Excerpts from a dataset
○ ○ ○ ○ ○
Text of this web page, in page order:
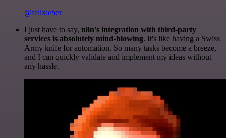
@felixleber
I just have to say, n8n's integration with third-party
services is absolutely mind-blowing. It's like having a Swiss
Army knife for automation. So many tasks become a breeze,
and I can quickly validate and implement my ideas without
any hassle.
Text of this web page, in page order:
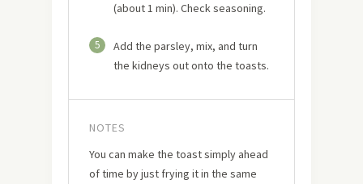
(about 1 min). Check seasoning.
5
Add the parsley, mix, and turn
the kidneys out onto the toasts.
NOTES
You can make the toast simply ahead
of time by just frying it in the same
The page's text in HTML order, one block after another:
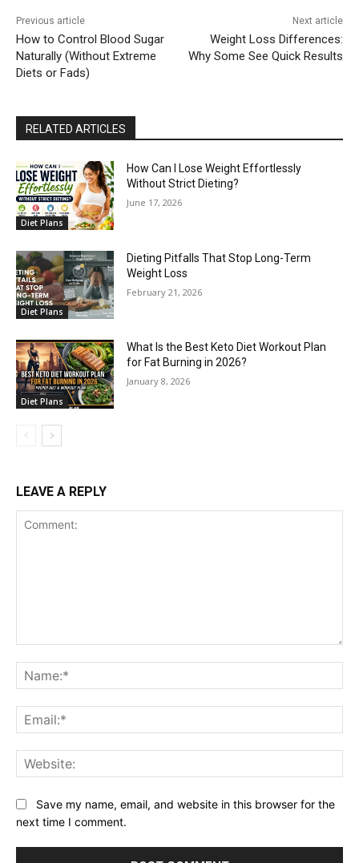
Previous article
How to Control Blood Sugar
Naturally (Without Extreme
Diets or Fads)
Next article
Weight Loss Differences:
Why Some See Quick Results
RELATED ARTICLES
Diet Plans
How Can I Lose Weight Effortlessly
Without Strict Dieting?
June 17, 2026
Diet Plans
Dieting Pitfalls That Stop Long-Term
Weight Loss
February 21, 2026
Diet Plans
What Is the Best Keto Diet Workout Plan
for Fat Burning in 2026?
January 8, 2026
LEAVE A REPLY
Save my name, email, and website in this browser for the
next time I comment.
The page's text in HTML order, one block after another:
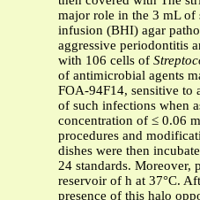
major role in the 3 mL of
infusion (BHI) agar
aggressive periodontitis
with 106 cells of
of antimicrobial agents
FOA-94F14, sensitive to
of such infections when
concentration of ≤ 0.06
procedures and
dishes were then
24 standards. Moreover,
reservoir of h at 37°C.
presence of this halo
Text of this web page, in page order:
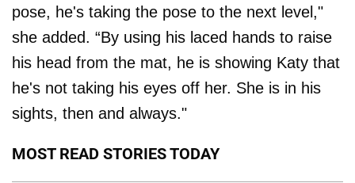
pose, he's taking the pose to the next level,"
she added. “By using his laced hands to raise
his head from the mat, he is showing Katy that
he's not taking his eyes off her. She is in his
sights, then and always."
MOST READ STORIES TODAY
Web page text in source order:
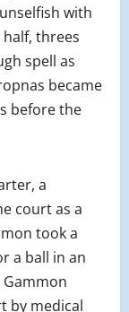
with
threes
spell as
became
before the
a
court as a
took a
a ball in an
by medical
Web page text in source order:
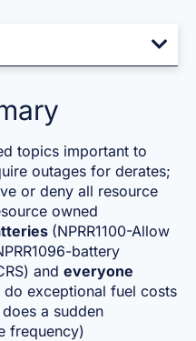
topics important to
outages for derates;
or deny all resource
owned
(NPRR1100-Allow
battery
and everyone
do exceptional fuel costs
a sudden
frequency)
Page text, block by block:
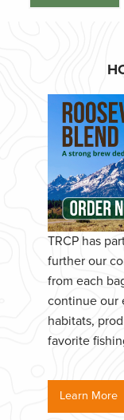
TRCP has
further our
from each
continue our
habitats,
favorite
Learn More
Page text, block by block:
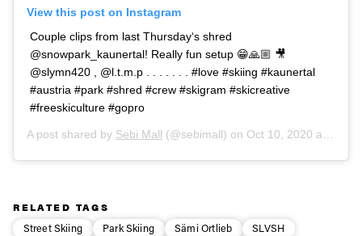
View this post on Instagram
Couple clips from last Thursday‘s shred
@snowpark_kaunertal! Really fun setup 😁🙏🏼 🎥
@slymn420 , @l.t.m.p . . . . . . . #love #skiing #kaunertal
#austria #park #shred #crew #skigram #skicreative
#freeskiculture #gopro
A post shared by Sebi Mall (@sebimall) on Oct 10, 2020 at 9:55am PDT
RELATED TAGS
Street Skiing
Park Skiing Sämi Ortlieb
SLVSH
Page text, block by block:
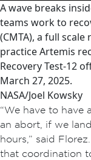
A wave breaks
teams work to
(CMTA), a full
practice Artemis
Recovery Test-12
March 27, 2025.
NASA/Joel Kowsky
“We have to
an abort, if we
hours,” said
that coordination
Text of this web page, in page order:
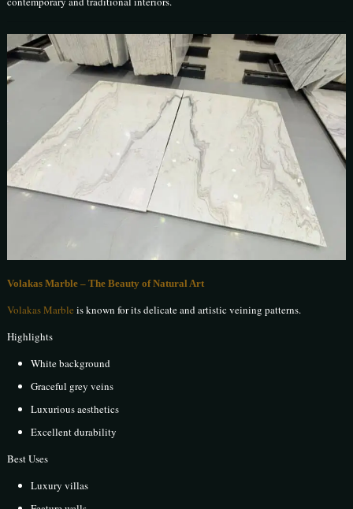
Volakas Marble – The Beauty of Natural Art
Volakas Marble is known for its delicate and artistic veining patterns.
Highlights
White background
Graceful grey veins
Luxurious aesthetics
Excellent durability
Best Uses
Luxury villas
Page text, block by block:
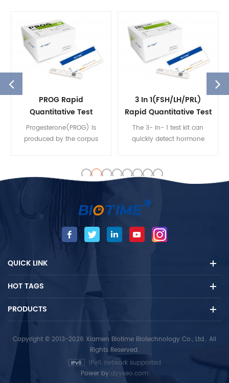
PROG Rapid
Quantitative Test
Progesterone(PROG) is
produced by the corpus
very low and mainly
produced by adrenal cortex.
Biotime PROG test is used for
determining ovulation,
monitoring progesterone
therapy and evaluating early
pregnancy status.
3 In 1(FSH/LH/PRL)
Rapid Quantitative Test
The 3- in- 1 test kit can
quickly detect hormone
doctors' workload
QUICK LINK
HOT TAGS
PRODUCTS
Copyright © 2013-2026 Xiamen Biotime Biotechnology Co., Ltd.. All
Rights Reserved.
IPv6 network supported
Power by:dyyseo.com
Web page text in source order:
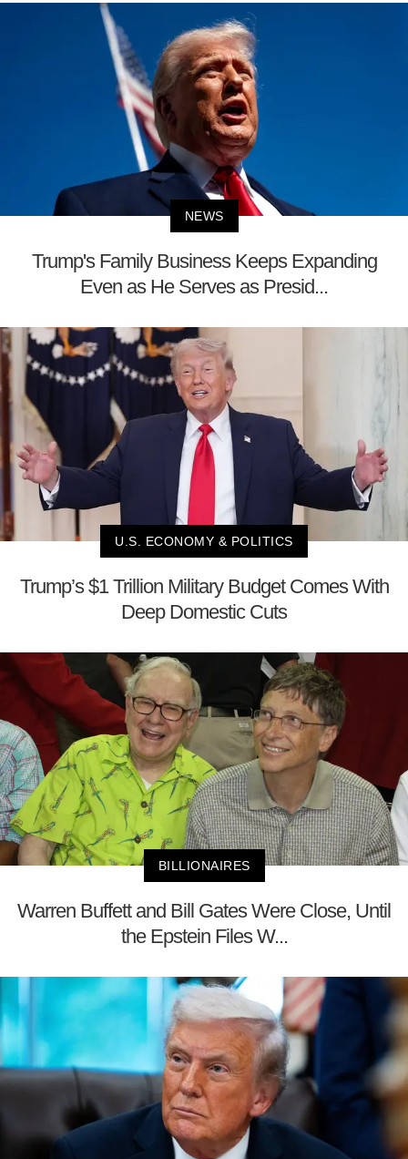
NEWS
Trump's Family Business Keeps Expanding
Even as He Serves as Presid...
U.S. ECONOMY & POLITICS
Trump’s $1 Trillion Military Budget Comes With
Deep Domestic Cuts
BILLIONAIRES
Warren Buffett and Bill Gates Were Close, Until
the Epstein Files W...
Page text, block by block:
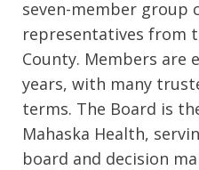
seven-member group
representatives from
County. Members are
years, with many
terms. The Board is
Mahaska Health,
board and decision
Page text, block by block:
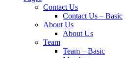
Contact Us
Contact Us – Basic
About Us
About Us
Team
Team – Basic
○ ○ ○ ○ ○
EXERCISE PROMPT
Show every line from the entries above in which the word "Best" appears.

OUTPUT
What Is the Best Keto Diet Workout Plan
Best Uses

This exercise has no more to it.